Eating cherries and milk on a warm day

I’m surprised the illustrious genius of Cecil Adams did not pick up on the rationale behind the superstition of eating cherries (or strawberries) and milk on a warm day. Before the days before Pasteurization and refrigeration, you had to drink your milk before it went sour, which meant you drank it in the morning. On a warm day, it would be bad by lunchtime.

Cows are milked early in the morning. Fruit, such as cherries or strawberries, is harvested during the day. If you consume the two on a warm day, by the time you have collected enough fruit for a meal the milk will be sour.

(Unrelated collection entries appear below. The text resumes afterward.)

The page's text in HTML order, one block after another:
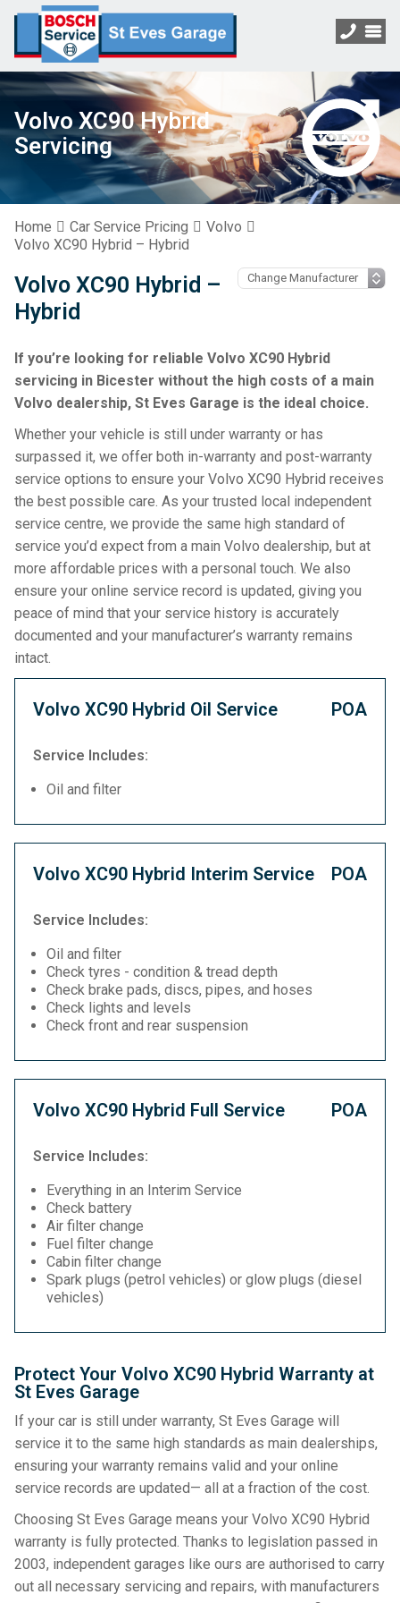
Volvo XC90 Hybrid
Servicing
Home Car Service Pricing
Volvo
Volvo XC90 Hybrid – Hybrid
Volvo XC90 Hybrid –
Hybrid
If you’re looking for reliable Volvo XC90 Hybrid
servicing in Bicester without the high costs of a main
Volvo dealership, St Eves Garage is the ideal choice.
Whether your vehicle is still under warranty or has
surpassed it, we offer both in-warranty and post-warranty
service options to ensure your Volvo XC90 Hybrid receives
the best possible care. As your trusted local independent
service centre, we provide the same high standard of
service you’d expect from a main Volvo dealership, but at
more affordable prices with a personal touch. We also
ensure your online service record is updated, giving you
peace of mind that your service history is accurately
documented and your manufacturer’s warranty remains
intact.
Volvo XC90 Hybrid Oil Service POA
Service Includes:
Oil and filter
Volvo XC90 Hybrid Interim Service POA
Service Includes:
Oil and filter
Check tyres - condition & tread depth
Check brake pads, discs, pipes, and hoses
Check lights and levels
Check front and rear suspension
Volvo XC90 Hybrid Full Service POA
Service Includes:
Everything in an Interim Service
Check battery
Air filter change
Fuel filter change
Cabin filter change
Spark plugs (petrol vehicles) or glow plugs (diesel
vehicles)
Protect Your Volvo XC90 Hybrid Warranty at
St Eves Garage
If your car is still under warranty, St Eves Garage will
service it to the same high standards as main dealerships,
ensuring your warranty remains valid and your online
service records are updated— all at a fraction of the cost.
Choosing St Eves Garage means your Volvo XC90 Hybrid
warranty is fully protected. Thanks to legislation passed in
2003, independent garages like ours are authorised to carry
out all necessary servicing and repairs, with manufacturers
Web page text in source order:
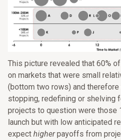
This picture revealed that 60%
on markets that were small
(bottom two rows) and
stopping, redefining or shelving
projects to question were those
launch but with low anticipated
expect higherpayoffs from
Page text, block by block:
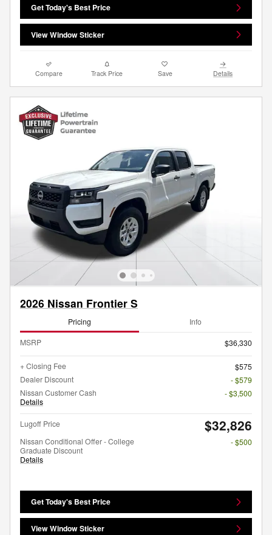
Get Today's Best Price
View Window Sticker
Compare Track Price Save Details
2026 Nissan Frontier S
Pricing Info
MSRP $36,330
+ Closing Fee
$575
Dealer Discount
- $579
Nissan Customer Cash
Details
- $3,500
Lugoff Price $32,826
Nissan Conditional Offer - College
Graduate Discount
Details
- $500
Get Today's Best Price
View Window Sticker
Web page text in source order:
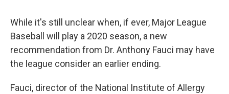
While it's still unclear when, if ever, Major League
Baseball will play a 2020 season, a new
recommendation from Dr. Anthony Fauci may have
the league consider an earlier ending.
Fauci, director of the National Institute of Allergy

Were you referring to this column?

Problems with that theory:

  1. They had cool places that would keep milk fresh for several days.
  2. Cherries and strawberries themselves keep for several days or weeks regardless of temperature, and no one would wait until after berries were picked on a particular day to eat them.
  3. Sour milk typically isn’t harmful, and until pasteurization and refrigeration were common was consumed regularly by most people. We throw away regular milk that turns sour and turn around and buy yogurt and cottage cheese and buttermilk. We could just consume regular milk that soured in the fridge, but there is always the slight chance that something harmful grew in it, and it takes some technique with temperature and starter cultures to get the various specific flavor and texture profiles we like.